My 13-year-old son has some questions about various matters
of faith. . . . First, he wonders why we claim that the Virgin
Mary is the Mother of God. I told him it is because she gave
Him His human nature—a nature our Lord adopted through the
Incarnation. . . . He says, however, that the Virgin Mary
should only be considered the mother of Jesus’ humanity, not
the mother Christ’s divinity. I told him that the two cannot
be separated, and obviously the Catholic Church does not claim
that she is the mother of the divine nature of God (which has
existed for all eternity), but only of His human nature.
He also believes that when we pray to the Virgin Mary we
worship her. I explained to him that we Catholics do not
worship the Virgin Mary, but honor and venerate her as the
mother of our Savior. I guess I am not sure if I should say
that we pray to her, or, more exactly, we pray for her to pray
for us. He thinks that praying “to” somebody is equivalent to
worshipping that person. (I think he also associates kneeling
down to pray with an act of worship.) . . .
He also argues over the dogma of the Immaculate Conception. He
says that if the Virgin was born without sin and never sinned
in her life, then she was perfect; this, however, he says,
contradicts the Bible, which says that only God is perfect. .

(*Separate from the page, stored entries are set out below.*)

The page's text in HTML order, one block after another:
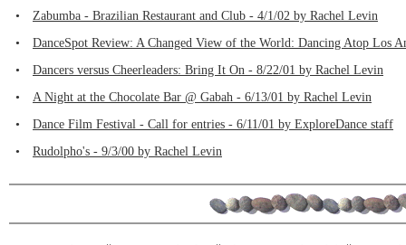
•
Zabumba - Brazilian Restaurant and Club - 4/1/02 by Rachel Levin
•
DanceSpot Review: A Changed View of the World: Dancing Atop Los
•
Dancers versus Cheerleaders: Bring It On - 8/22/01 by Rachel Levin
•
A Night at the Chocolate Bar @ Gabah - 6/13/01 by Rachel Levin
•
Dance Film Festival - Call for entries - 6/11/01 by ExploreDance staff
•
Rudolpho's - 9/3/00 by Rachel Levin
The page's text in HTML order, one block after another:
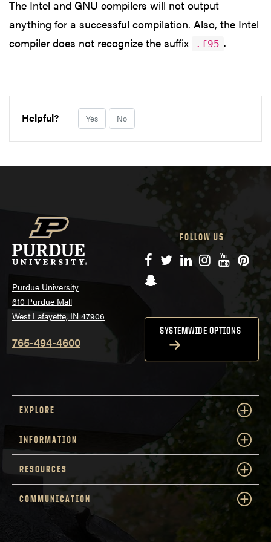
The Intel and GNU compilers will not output
anything for a successful compilation. Also, the Intel
compiler does not recognize the suffix
.f95 .
Helpful? Yes No
Purdue University
610 Purdue Mall
West Lafayette, IN 47906
765-494-4600
FOLLOW US
Facebook
TwitterLinkedIn
Instagram
YouTube
Snapchat
SYSTEMWIDE OPTIONS
EXPLORE
INFORMATION
RESOURCES
COMMUNICATION
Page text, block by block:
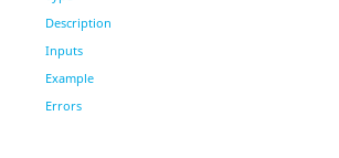
Description
Inputs
Example
Errors
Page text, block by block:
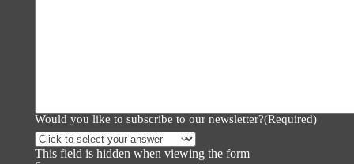
Would you like to subscribe to our newsletter?(Required)
This field is hidden when viewing the form
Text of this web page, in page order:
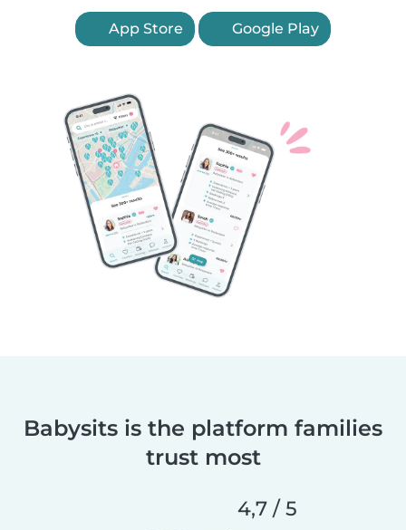
App Store Google Play
Babysits is the platform families
trust most
4,7 / 5
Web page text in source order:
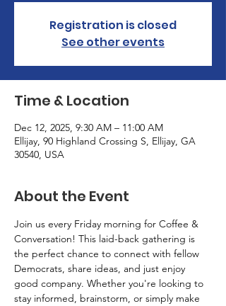
Registration is closed
See other events
Time & Location
Dec 12, 2025, 9:30 AM – 11:00 AM
Ellijay, 90 Highland Crossing S, Ellijay, GA
30540, USA
About the Event
Join us every Friday morning for Coffee &
Conversation! This laid-back gathering is
the perfect chance to connect with fellow
Democrats, share ideas, and just enjoy
good company. Whether you're looking to
stay informed, brainstorm, or simply make
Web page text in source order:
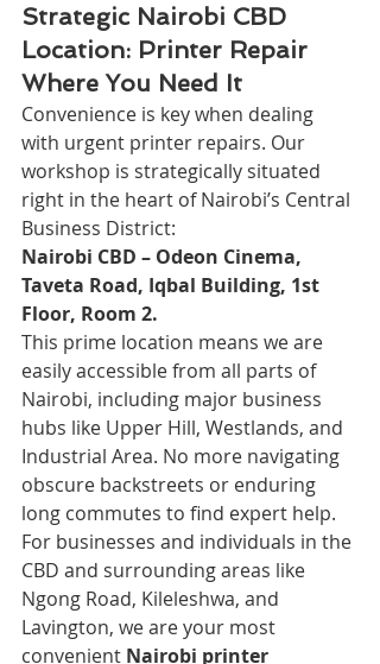
Strategic Nairobi CBD
Location: Printer Repair
Where You Need It
Convenience is key when dealing
with urgent printer repairs. Our
workshop is strategically situated
right in the heart of Nairobi’s Central
Business District:
Nairobi CBD – Odeon Cinema,
Taveta Road, Iqbal Building, 1st
Floor, Room 2.
This prime location means we are
easily accessible from all parts of
Nairobi, including major business
hubs like Upper Hill, Westlands, and
Industrial Area. No more navigating
obscure backstreets or enduring
long commutes to find expert help.
For businesses and individuals in the
CBD and surrounding areas like
Ngong Road, Kileleshwa, and
Lavington, we are your most
convenient Nairobi printer
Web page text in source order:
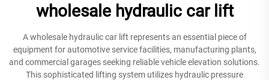
wholesale hydraulic car lift
A wholesale hydraulic car lift represents an essential piece of
equipment for automotive service facilities, manufacturing plants,
and commercial garages seeking reliable vehicle elevation solutions.
This sophisticated lifting system utilizes hydraulic pressure
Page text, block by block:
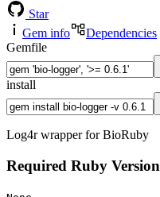
Star
Gem info
Dependencies
Gemfile
install
Log4r wrapper for BioRuby
Required Ruby Version
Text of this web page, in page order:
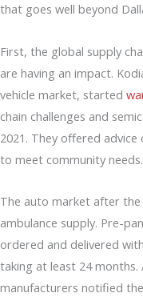
that goes well beyond
First, the global supply
are having an impact.
vehicle market, started
chain challenges and
2021. They offered
to meet community
The auto market after
ambulance supply. Pre-
ordered and delivered
taking at least 24
manufacturers notified
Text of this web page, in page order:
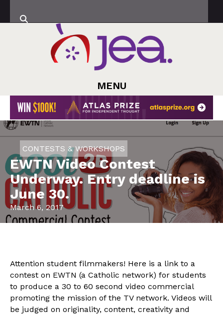
MENU
CONTESTS & WORKSHOPS
EWTN Video Contest
Underway. Entry deadline is
June 30.
March 6, 2017
Attention student filmmakers! Here is a link to a
contest on EWTN (a Catholic network) for students
to produce a 30 to 60 second video commercial
promoting the mission of the TV network. Videos will
be judged on originality, content, creativity and
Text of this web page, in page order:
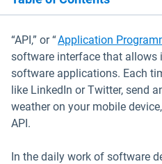
“API,” or “Application
software interface that allows
software applications. Each
like LinkedIn or Twitter, send
weather on your mobile
API.
In the daily work of software
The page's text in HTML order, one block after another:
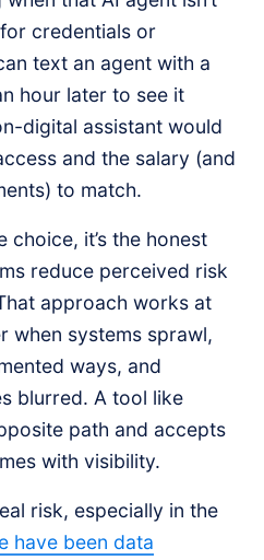
credentials or
text an agent with a
hour later to see it
digital assistant would
and the salary (and
to match.
choice, it’s the honest
reduce perceived risk
approach works at
when systems sprawl,
ways, and
blurred. A tool like
path and accepts
with visibility.
risk, especially in the
have been data
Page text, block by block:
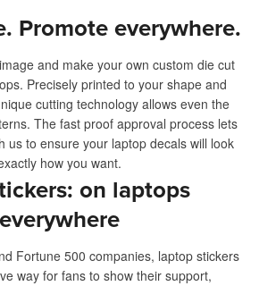
Promote everywhere.
and make your own custom die cut
Precisely printed to your shape and
cutting technology allows even the
The fast proof approval process lets
us to ensure your laptop decals will look
how you want.
on laptops
everywhere
Fortune 500 companies, laptop stickers
way for fans to show their support,
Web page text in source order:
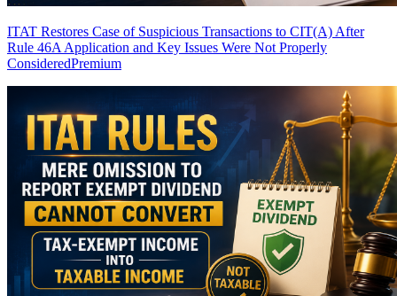
ITAT Restores Case of Suspicious Transactions to CIT(A) After
Rule 46A Application and Key Issues Were Not Properly
ConsideredPremium
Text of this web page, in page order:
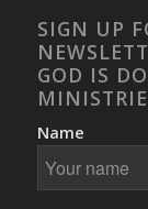
SIGN UP
GOD IS
Name
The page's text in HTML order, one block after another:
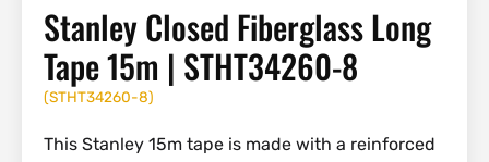
Stanley Closed Fiberglass Long
Tape 15m | STHT34260-8
(STHT34260-8)
This Stanley 15m tape is made with a reinforced
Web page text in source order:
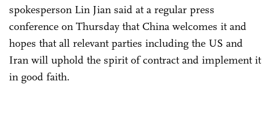
spokesperson Lin Jian said at a regular press
conference on Thursday that China welcomes it and
hopes that all relevant parties including the US and
Iran will uphold the spirit of contract and implement it
in good faith.
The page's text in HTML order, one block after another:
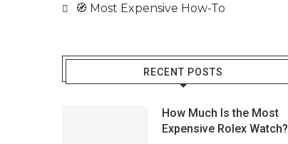
🧭 Most Expensive How-To
RECENT POSTS
How Much Is the Most
Expensive Rolex Watch?
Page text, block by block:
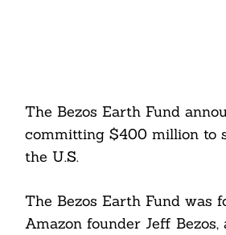
The Bezos Earth Fund
committing $400 million to
the U.S.
The Bezos Earth Fund
Amazon founder Jeff
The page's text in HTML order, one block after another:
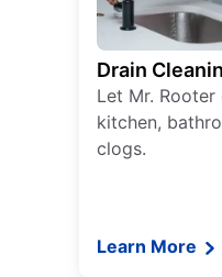
Drain
Let Mr.
kitchen,
clogs.
Learn More
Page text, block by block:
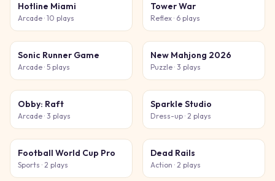
Hotline Miami
Arcade · 10 plays
Tower War
Reflex · 6 plays
Sonic Runner Game
Arcade · 5 plays
New Mahjong 2026
Puzzle · 3 plays
Obby: Raft
Arcade · 3 plays
Sparkle Studio
Dress-up · 2 plays
Football World Cup Pro
Sports · 2 plays
Dead Rails
Action · 2 plays
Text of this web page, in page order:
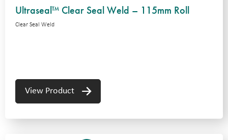
Ultraseal™ Clear Seal Weld – 115mm Roll
Clear Seal Weld
View Product
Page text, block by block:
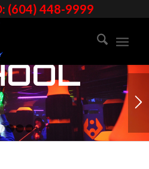
(604) 448-9999
3 4
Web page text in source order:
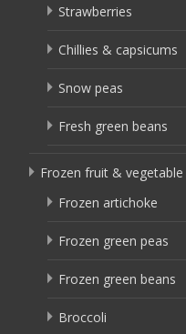
Strawberries
Chillies & capsicums
Snow peas
Fresh green beans
Frozen fruit & vegetable
Frozen artichoke
Frozen green peas
Frozen green beans
Broccoli
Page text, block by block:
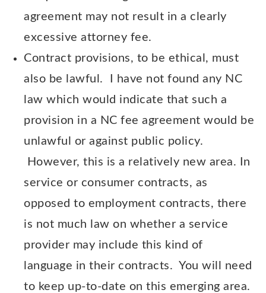
agreement may not result in a clearly
excessive attorney fee.
Contract provisions, to be ethical, must
also be lawful. I have not found any NC
law which would indicate that such a
provision in a NC fee agreement would be
unlawful or against public policy.
However, this is a relatively new area. In
service or consumer contracts, as
opposed to employment contracts, there
is not much law on whether a service
provider may include this kind of
language in their contracts. You will need
to keep up-to-date on this emerging area.
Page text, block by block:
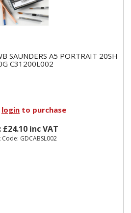
SAUNDERS A5 PORTRAIT 20SH
C31200L002
login to purchase
£24.10 inc VAT
Code: GDCABSL002
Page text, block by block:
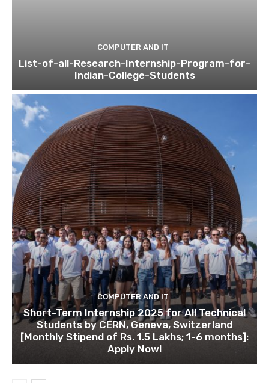
COMPUTER AND IT
List-of-all-Research-Internship-Program-for-
Indian-College-Students
COMPUTER AND IT
Short-Term Internship 2025 for All Technical
Students by CERN, Geneva, Switzerland
[Monthly Stipend of Rs. 1.5 Lakhs; 1-6 months]:
Apply Now!
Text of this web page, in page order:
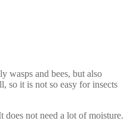
wasps and bees, but also
so it is not so easy for insects
not need a lot of moisture.
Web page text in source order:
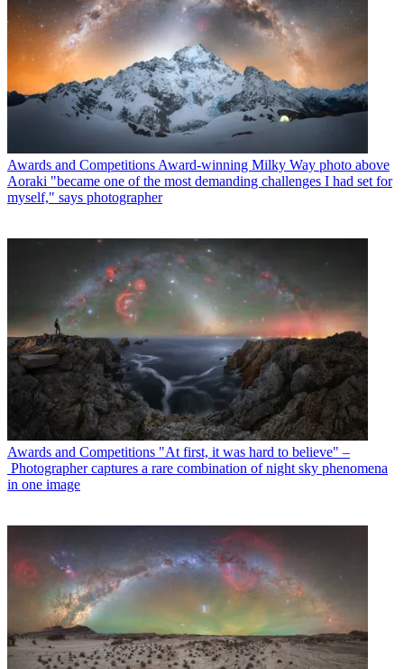
Awards and Competitions Award-winning Milky Way photo above
Aoraki "became one of the most demanding challenges I had set for
myself," says photographer
Awards and Competitions "At first, it was hard to believe" –
Photographer captures a rare combination of night sky phenomena
in one image
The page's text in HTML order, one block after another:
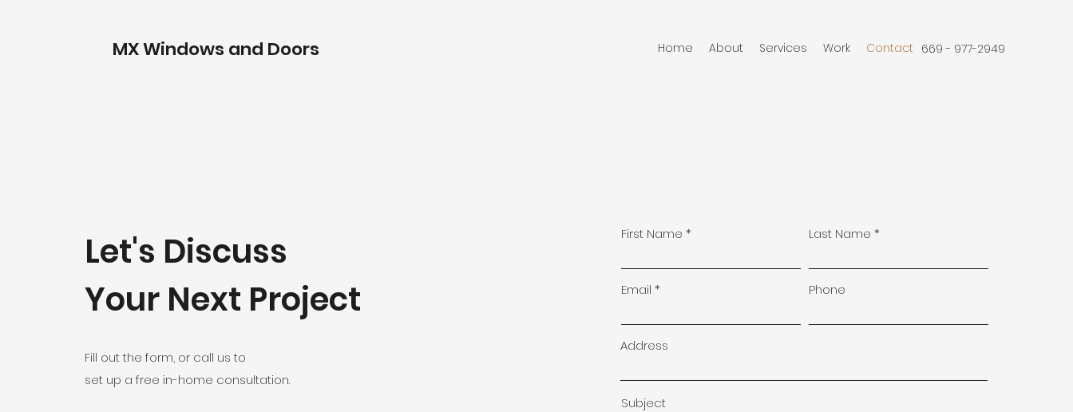
MX Windows and Doors Home About Services Work Contact 669 - 977-2949
Let's Discuss
Your Next Project
Fill out the form, or call us to
set up a free in-home consultation.
First Name Last Name
Email Phone
Address
Subject
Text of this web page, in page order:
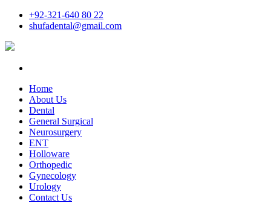
+92-321-640 80 22
shufadental@gmail.com
Home
About Us
Dental
General Surgical
Neurosurgery
ENT
Holloware
Orthopedic
Gynecology
Urology
Contact Us
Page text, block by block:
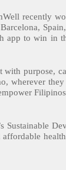
recently
to win in
purpose,
wherever
affordable
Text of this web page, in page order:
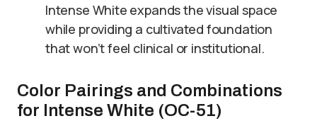
Intense White expands the visual space
while providing a cultivated foundation
that won’t feel clinical or institutional.
Color Pairings and Combinations
for Intense White (OC-51)
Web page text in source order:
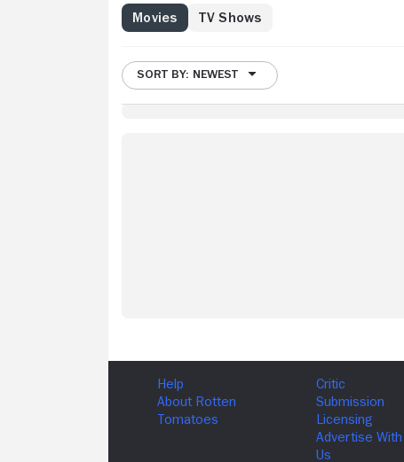
Movies TV Shows
SORT BY: NEWEST
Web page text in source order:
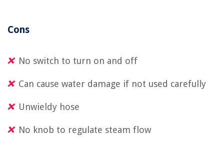
Cons
No switch to turn on and off
Can cause water damage if not used carefully
Unwieldy hose
No knob to regulate steam flow
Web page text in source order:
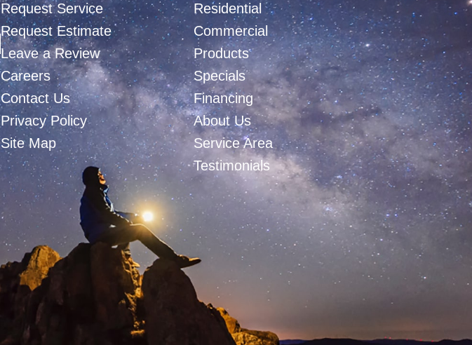
Request Service
Request Estimate
Leave a Review
Careers
Contact Us
Privacy Policy
Site Map
Residential
Commercial
Products
Specials
Financing
About Us
Service Area
Testimonials
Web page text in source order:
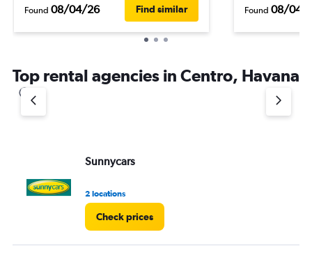
Found 08/04/26 Find similar Found 08/04/
Top rental agencies in Centro, Havana
Sunnycars
2 locations
Check prices
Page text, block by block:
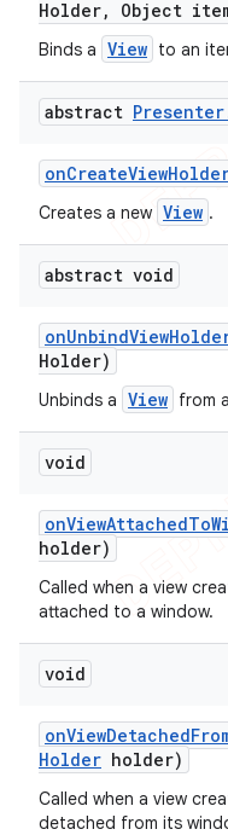
Holder, Object
Binds a View to an
abstract Presenter
onCreateView
Creates a new View .
abstract void
onUnbindView
Holder)
Unbinds a View from
void
onViewAttachedTo
holder)
Called when a view
attached to a window.
void
onViewDetached
Holder holder)
Called when a view
detached from its
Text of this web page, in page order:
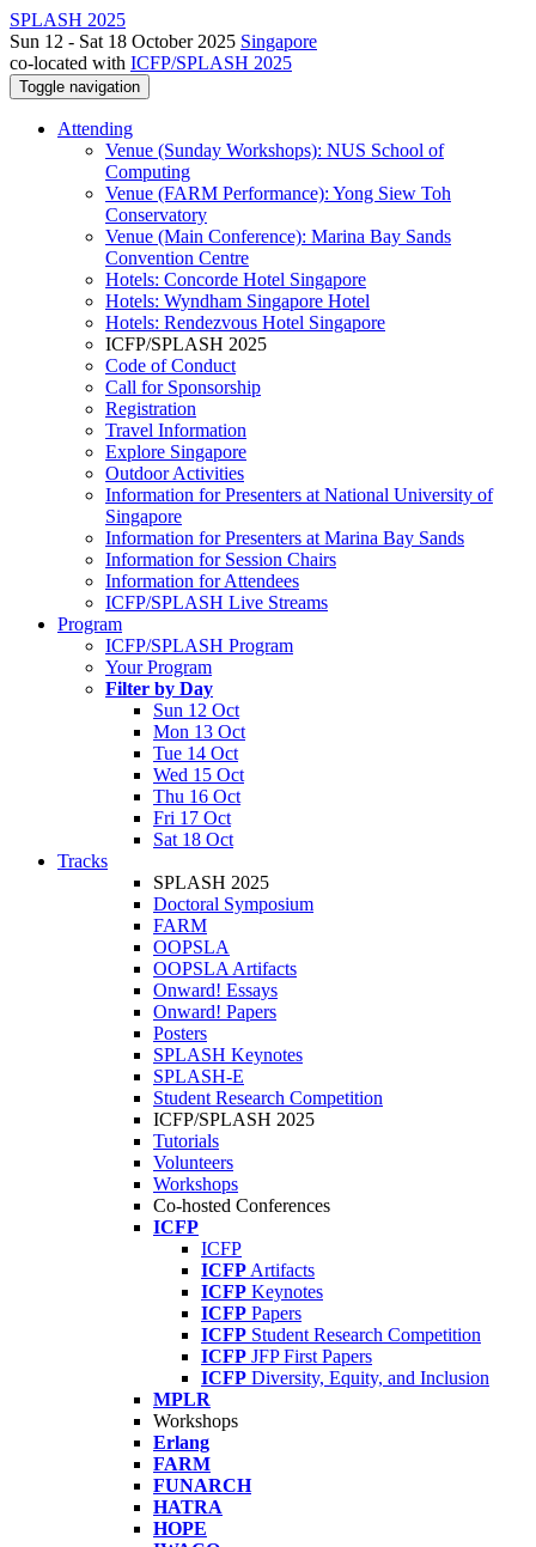
SPLASH 2025
Sun 12 - Sat 18 October 2025 Singapore
co-located with ICFP/SPLASH 2025
Toggle navigation
Attending
Venue (Sunday Workshops): NUS School of
Computing
Venue (FARM Performance): Yong Siew Toh
Conservatory
Venue (Main Conference): Marina Bay Sands
Convention Centre
Hotels: Concorde Hotel Singapore
Hotels: Wyndham Singapore Hotel
Hotels: Rendezvous Hotel Singapore
ICFP/SPLASH 2025
Code of Conduct
Call for Sponsorship
Registration
Travel Information
Explore Singapore
Outdoor Activities
Information for Presenters at National University of
Singapore
Information for Presenters at Marina Bay Sands
Information for Session Chairs
Information for Attendees
ICFP/SPLASH Live Streams
Program
ICFP/SPLASH Program
Your Program
Filter by Day
Sun 12 Oct
Mon 13 Oct
Tue 14 Oct
Wed 15 Oct
Thu 16 Oct
Fri 17 Oct
Sat 18 Oct
Tracks
SPLASH 2025
Doctoral Symposium
FARM
OOPSLA
OOPSLA Artifacts
Onward! Essays
Onward! Papers
Posters
SPLASH Keynotes
SPLASH-E
Student Research Competition
ICFP/SPLASH 2025
Tutorials
Volunteers
Workshops
Co-hosted Conferences
ICFP
ICFP
ICFP Artifacts
ICFP Keynotes
ICFP Papers
ICFP Student Research Competition
ICFP JFP First Papers
ICFP Diversity, Equity, and Inclusion
MPLR
Workshops
Erlang
FARM
FUNARCH
HATRA
HOPE
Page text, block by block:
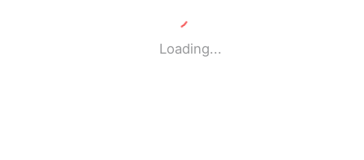
Loading...
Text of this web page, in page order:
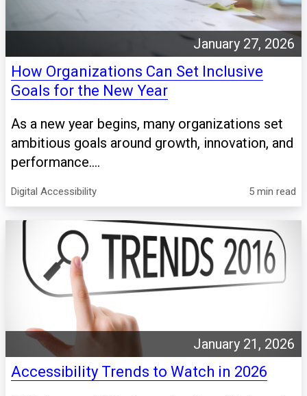
January 27, 2026
How Organizations Can Set Inclusive
Goals for the New Year
As a new year begins, many organizations set
ambitious goals around growth, innovation, and
performance....
Digital Accessibility 5 min read
January 21, 2026
Accessibility Trends to Watch in 2026
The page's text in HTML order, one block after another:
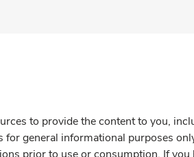
to provide the content to you,
general informational purposes
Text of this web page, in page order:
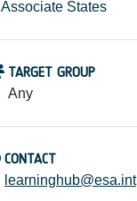
Associate States
TARGET GROUP
Any
CONTACT
learninghub@esa.int
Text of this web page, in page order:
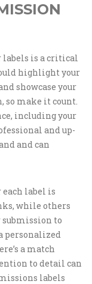
is a critical
highlight your
showcase your
so make it count.
including your
and up-
and can
label is
while others
to
personalized
a match
to detail can
labels
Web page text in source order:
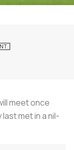
meet once
met in a nil-
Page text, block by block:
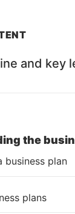
and key
the
business plan
plans
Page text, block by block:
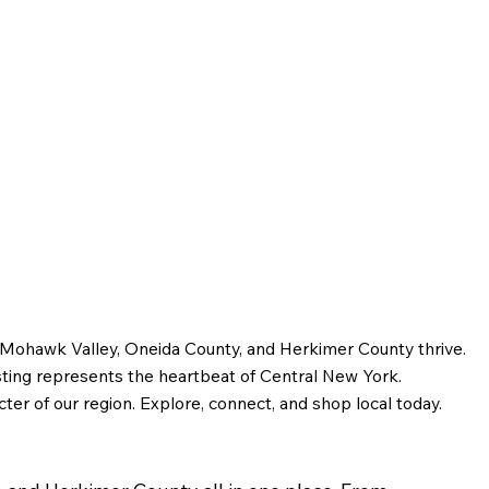
Valley, Oneida County, and Herkimer County thrive.
represents the heartbeat of Central New York.
of our region. Explore, connect, and shop local today.
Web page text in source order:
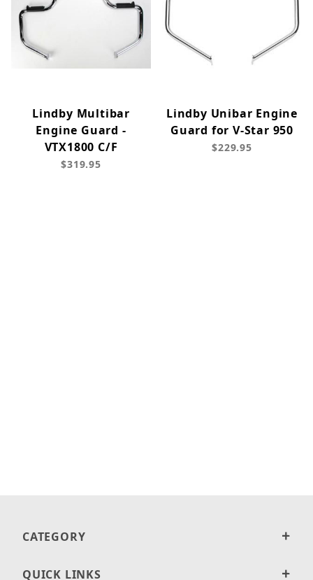
Lindby Multibar
Engine Guard -
VTX1800 C/F
$319.95
Lindby Unibar Engine
Guard for V-Star 950
$229.95
CATEGORY
QUICK LINKS

. . Here he is equating different levels of perfection with
that of sinlessness. . . . I am aware of the explanation that
the merits of Christ were applied to her before her conception
and that it is still the blood of Christ that cleansed her,
or, more accurately, prevented her soul from being blemished
at conception.
This brings me to another point, which is more a question of
my own. God is absolute and eternal, never changing. There is
an instant in time when Jesus, the second Person of the
Trinity, however, adopts our human nature and becomes both God
and man. I understand that this is the “mystery of the
Incarnation” and hard, if not impossible, for humans to
completely comprehend. My question is, then, given the
unchanging nature of God, would not adopting a human nature be
considered a change? Is this explained by the mystery of the
Incarnation as well? I have asked myself this question before,
but have not been able to come up with a clear explanation.
Could you elucidate?
And last . . . does our Lord retain His human nature after His
death? I know He rose in His glorified body and shortly after
ascended into Heaven. Is it our belief that He retains His
glorified body in Heaven as well?
Thanking you in advance for your time and consideration.
God Bless,
Dear Mr.
Peace in Christ! The first question regarding why we call Mary
the Mother of God is addressed in our FAITH FACT,
The First
Marian Dogma. It covers why Mary is called the
“God-bearer” or the Mother of God and not simply the mother of
Jesus’ humanity. You are correct that, in the Church’s
teaching, Mary as Mother of God does not imply that she is the
mother of the divine nature of God, which has existed for all
eternity. The FAITH FACT should sufficiently explain why.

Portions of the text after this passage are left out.